DATA SUPPLIED Start Marker

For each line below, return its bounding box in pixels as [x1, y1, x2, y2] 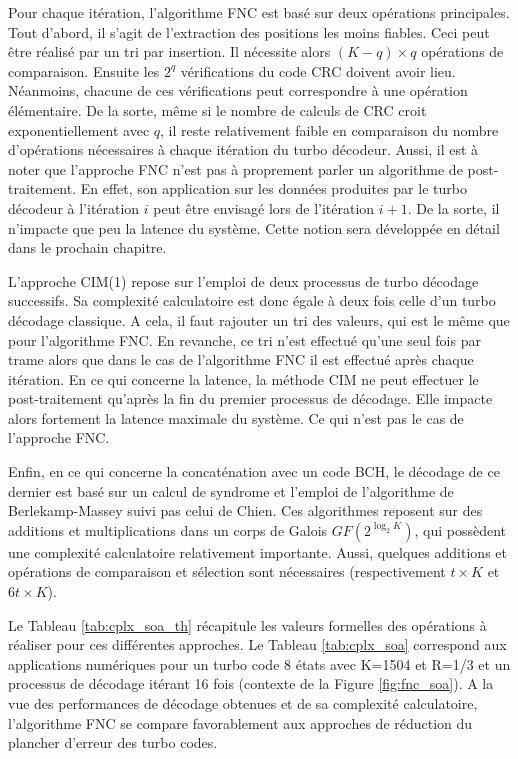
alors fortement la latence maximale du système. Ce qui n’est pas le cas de [8, 407, 464, 428]
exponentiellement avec [8, 119, 150, 140]
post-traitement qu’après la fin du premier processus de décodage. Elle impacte [8, 388, 493, 409]
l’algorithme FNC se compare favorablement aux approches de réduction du [8, 712, 473, 733]
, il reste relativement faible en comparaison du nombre [160, 119, 499, 140]
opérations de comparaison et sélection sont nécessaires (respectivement [8, 561, 446, 582]
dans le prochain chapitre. [8, 237, 167, 258]
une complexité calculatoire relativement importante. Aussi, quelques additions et [8, 541, 507, 562]
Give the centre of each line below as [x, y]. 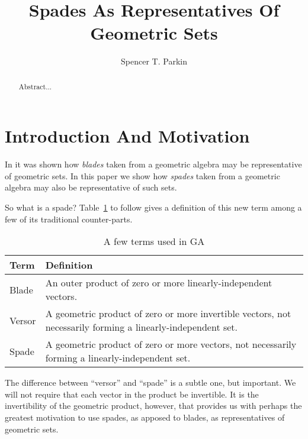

DATA SUPPLIED End Marker

§ **THE PROBLEM**:
Whenever a line in the entries above includes the word "comparaison", pull that line out.

§ **ANSWER**:
, il reste relativement faible en comparaison du nombre [160, 119, 499, 140]
opérations de comparaison et sélection sont nécessaires (respectivement [8, 561, 446, 582]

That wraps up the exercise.